Generalized serial simulated tempering in OpenMM

Github repo

OpenMM already has a great script for simulated tempering. With most system sizes these days, though, sampling across a wide temperature range is really slow due to the poor scaling. Alternatively some subset of the system can be tempered, like in solute tempering (typically associated with replica exchange, rather than serial tempering).

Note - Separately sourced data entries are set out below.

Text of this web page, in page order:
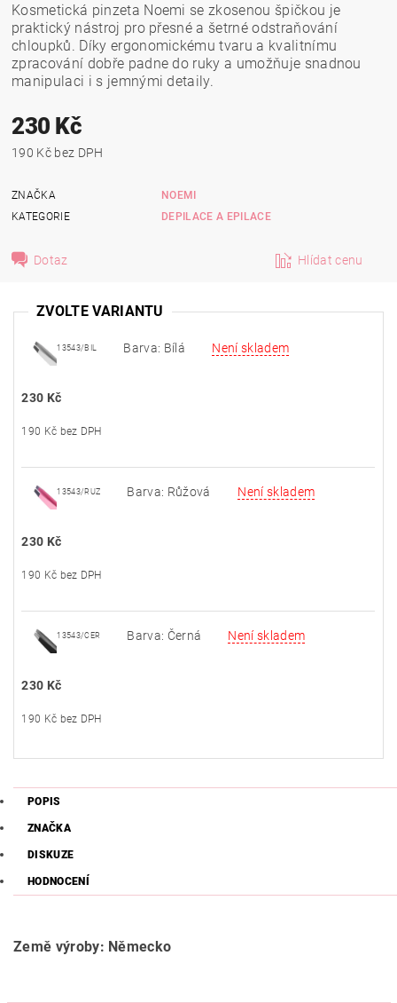
Kosmetická pinzeta Noemi se zkosenou špičkou je
praktický nástroj pro přesné a šetrné odstraňování
chloupků. Díky ergonomickému tvaru a kvalitnímu
zpracování dobře padne do ruky a umožňuje snadnou
manipulaci i s jemnými detaily.
230 Kč
190 Kč bez DPH
ZNAČKA
NOEMI
KATEGORIE
DEPILACE A EPILACE
Dotaz Hlídat cenu
ZVOLTE VARIANTU
13543/BIL Barva: Bílá Není skladem
230 Kč
190 Kč bez DPH
13543/RUZ Barva: Růžová Není skladem
230 Kč
190 Kč bez DPH
13543/CER Barva: Černá Není skladem
230 Kč
190 Kč bez DPH
POPIS
ZNAČKA
DISKUZE
HODNOCENÍ
Země výroby: Německo

This project aimed to adapt the existing simulated tempering script to use solute tempering. This could be used in situations where, like me, you only have a normal number of GPUs available and mass parallelization isn't really achievable.

Once solute tempering was in place, it only made sense to generalize it so any configurational or potential-energy-based coordinate could be tempered, hence 'generalized serial simulated tempering'. See the repo for more details and to make this graph, which compares free energy estimates from MBAR and generalized tempering:

Ultimately, any enhanced sampling technique that relies on learned weights has limited utility. Most processes worthwhile studying will be on the edge of possible sampling requirements. Since serial tempering typically consists of an equilibration phase (to learn the weights) followed by a production phase (to sample the system), commonly the interesting events will occur once the weights have already been fixed. This will correspond to a change in the potential energy, immediately making the learned weights inaccurate. On-the-fly weight adjustment schemes are possible, but in the end replica-exchange is much more useful for slow processes since it is weight-free.

Still, for fast degrees of freedom where the free energy is the desired end-product, as opposed to enhanced sampling of some slow orthogonal degree of freedom, GSST can be a viable alternative to MBAR.